Since our own trip to Zion dates from a long time ago, this post is brought to you by our guest writer Dani James from Misfit Wanders travel blog. She’s an American who’s passionate about hiking and outdoors and hiked a lot of trails in Zion. In this article, she shares her favorite hikes and top tips for hiking in Zion. Find out!

First, you can find a list of the best hikes in Zion that are featured in this article and a map indicating all the trailheads. We also included some essential tips and practical information for hiking in Zion. Further below, you can find a more detailed overview of each hike. Take a look!

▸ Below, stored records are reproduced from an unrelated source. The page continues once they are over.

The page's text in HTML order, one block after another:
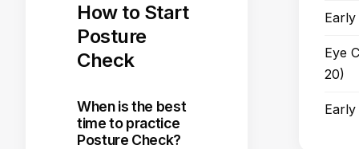
How to Start
Posture
Check
When is the best
time to practice
Posture Check?
Eye
20)
Early
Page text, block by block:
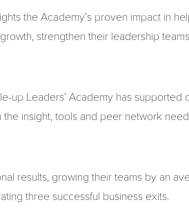
the Academy’s proven impact in
strengthen their leadership
up Leaders’ Academy has
insight, tools and peer network
results, growing their teams by an
three successful business exits.
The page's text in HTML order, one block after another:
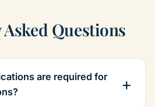
Questions
are required for
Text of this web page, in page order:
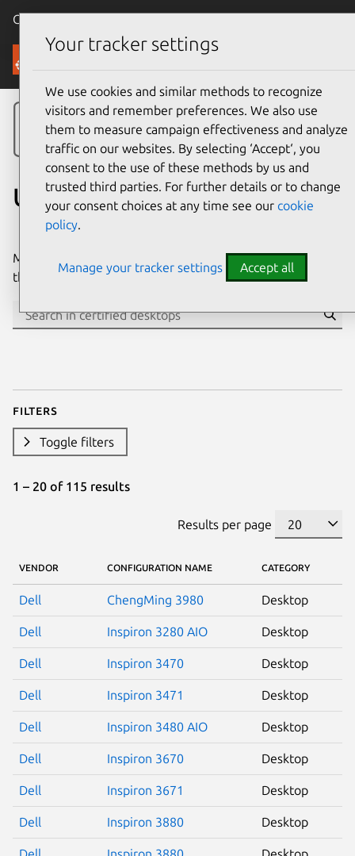
Canonical Ubuntu
Ubuntu Certified
Ubuntu certified desktops
Many of the world’s biggest PC manufacturers certify
their desktops for Ubuntu.
Filters
Toggle filters
1 – 20 of 115 results
Results per page
VENDOR CONFIGURATION NAME CATEGORY
Dell ChengMing 3980 Desktop
Dell Inspiron 3280 AIO Desktop
Dell Inspiron 3470 Desktop
Dell Inspiron 3471 Desktop
Dell Inspiron 3480 AIO Desktop
Dell Inspiron 3670 Desktop
Dell Inspiron 3671 Desktop
Dell Inspiron 3880 Desktop
Next page
Your tracker settings
We use cookies and similar methods to recognize
visitors and remember preferences. We also use
them to measure campaign effectiveness and analyze
traffic on our websites. By selecting ‘Accept‘, you
consent to the use of these methods by us and
trusted third parties. For further details or to change
your consent choices at any time see our cookie
policy.
Manage your tracker settings Accept all
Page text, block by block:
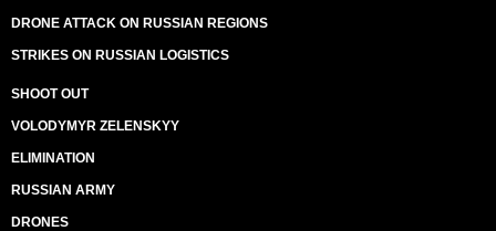
DRONE ATTACK ON RUSSIAN REGIONS
STRIKES ON RUSSIAN LOGISTICS
SHOOT OUT
VOLODYMYR ZELENSKYY
ELIMINATION
RUSSIAN ARMY
DRONES
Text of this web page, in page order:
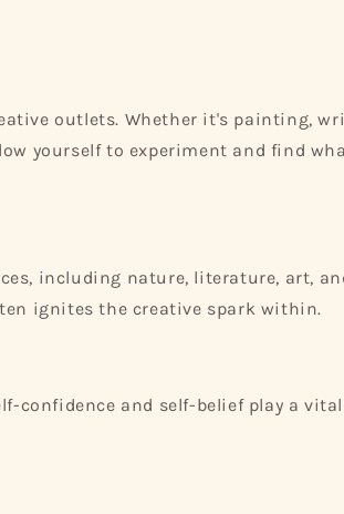
outlets. Whether it's painting,
yourself to experiment and find
including nature, literature, art,
ignites the creative spark within.
confidence and self-belief play a
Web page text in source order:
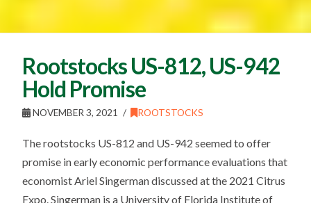
Rootstocks US-812, US-942
Hold Promise
NOVEMBER 3, 2021 ROOTSTOCKS
The rootstocks US-812 and US-942 seemed to offer
promise in early economic performance evaluations that
economist Ariel Singerman discussed at the 2021 Citrus
Expo. Singerman is a University of Florida Institute of
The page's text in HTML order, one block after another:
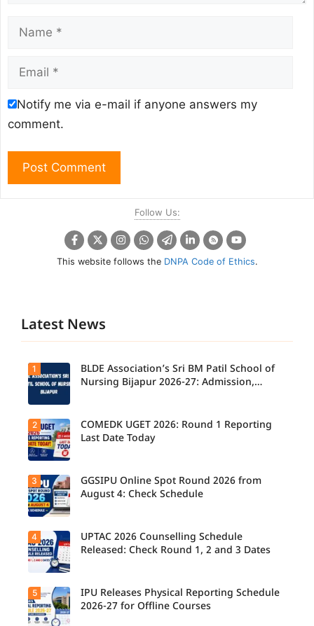
Name
Email
Notify me via e-mail if anyone answers my
comment.
Follow Us:
This website follows the DNPA Code of Ethics.
Latest News
1
BLDE Association’s Sri BM Patil School of
Nursing Bijapur 2026-27: Admission,
Candidate
s report to
their
allotted
today,
August 3,
as the
Round 1
reporting
deadline
ends.
2
COMEDK UGET 2026: Round 1 Reporting
Last Date Today
Candidate
s can
check the
GGSIPU
Spot
Round
2026
schedule,
3
GGSIPU Online Spot Round 2026 from
August 4: Check Schedule
Students
can now
check the
4
UPTAC 2026 Counselling Schedule
Released: Check Round 1, 2 and 3 Dates
5
IPU Releases Physical Reporting Schedule
2026-27 for Offline Courses
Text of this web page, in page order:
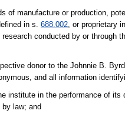
of manufacture or production,
in s.688.002 , or proprietary
conducted by or through
donor to the Johnnie B.
and all information
institute in the performance of its
law; and
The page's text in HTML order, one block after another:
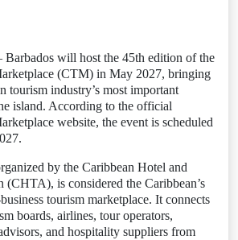
Barbados will host the 45th edition of the
(CTM) in May 2027, bringing
tourism industry’s most important
island. According to the official
website, the event is scheduled
by the Caribbean Hotel and
(CHTA), is considered the Caribbean’s
tourism marketplace. It connects
boards, airlines, tour operators,
and hospitality suppliers from
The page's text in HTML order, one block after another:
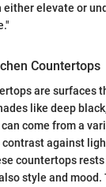
elevate or
Countertops
are surfaces
like deep
come from a
against
countertops
style and mood.

READ ALSO: Where to Stay in Zion National Park

Best Zion hikes
 

Introduction

Zion is Utah’s first National Park, characterized by the massive stones and the vibrant colors of the canyons. It’s a place where you can follow the paths that pioneers and native people used to travel on. 

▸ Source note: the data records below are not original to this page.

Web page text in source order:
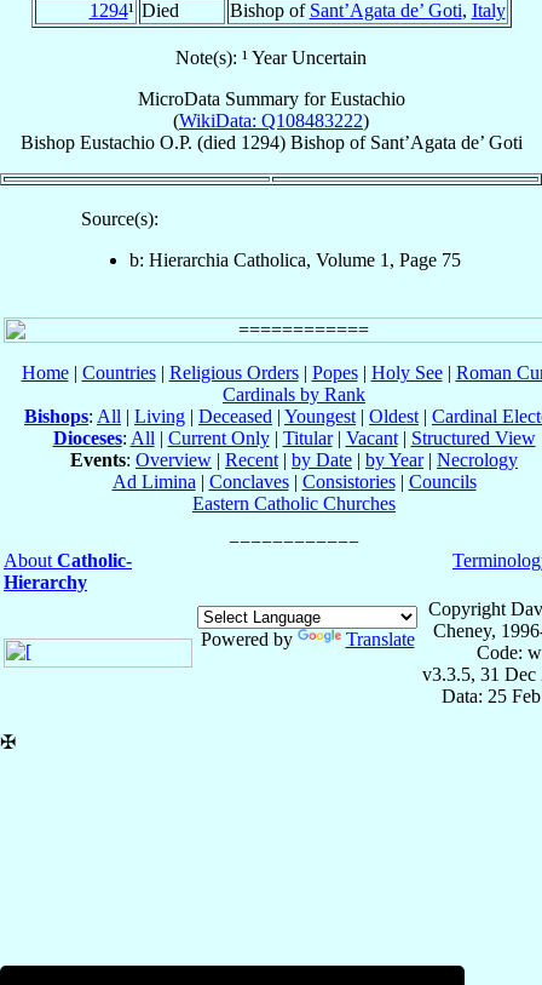
1294¹ Died Bishop of Sant’Agata de’ Goti, Italy
Note(s): ¹ Year Uncertain
MicroData Summary forEustachio
(WikiData: Q108483222)
Bishop Eustachio O.P. (died 1294) Bishopof Sant’Agata de’ Goti
Source(s):
b: Hierarchia Catholica, Volume 1, Page 75
Home| Countries| Religious Orders| Popes| Holy See| Roman
Cardinals by Rank
Bishops: All | Living | Deceased | Youngest | Oldest | Cardinal
Dioceses: All | Current Only| Titular| Vacant| Structured View
Events: Overview | Recent | by Date | by Year| Necrology
Ad Limina | Conclaves| Consistories| Councils
Eastern Catholic Churches
About Catholic-
Hierarchy
Powered by Translate
Copyright
Cheney,
Code:
v3.3.5, 31 Dec
Data: 25
✠
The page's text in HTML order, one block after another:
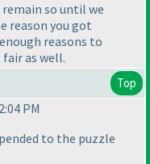
so until we
reason you got
reasons to
as well.
Top
PM
to the puzzle

Zion National Park has over 124,000 acres of protected wilderness (about 84% of the park). So, stay on the marked paths! There are plenty of areas that you are allowed to explore, with over 90 miles of hiking trails and several camping sites.

Hiking trails in Zion vary from very easy to strenuous and multi-day hikes. You can see waterfalls cascading down from cliff sides, venture in narrow canyons, or hike through Juniper forests and Aspen forests. There are also more than 1,000 species of plants throughout Zion. This National Park quickly turned into one of my favorites since there is so much variety in one park!

Good to know: Zion National Park is open the whole year round and many hikes can be done in any season (weather permitting, of course).

Zion National Park sign
Zion National Park is beautiful in all seasons
 

Best Hikes in Zion

  • Canyon Overlook Trail (Easy/Moderate)
  • Angels Landing (Strenuous)
  • Lower Emerald Pool Trail (Easy)
  • Upper Emerald Pool Trail (Moderate)
  • Riverside Walk (Easy)
  • Pa’rus Trail (Easy)
  • Observation Point (Strenuous)
  • The Narrows (Moderate – Strenuous)
  • Hidden Canyon (Moderate – Strenuous)
  • Watchman Trail (Easy/Moderate)
  • Weeping Rock (Easy)
  • West Rim Trail (Strenuous)
  • East Rim Trail (Strenuous)
  • Grotto Trail (Easy)
  • Lady Mountain Trail (Strenuous/Climbing)

Further below, you can find more details about each hike. But first, some practical information and a map – that way, you have a better idea of what to expect.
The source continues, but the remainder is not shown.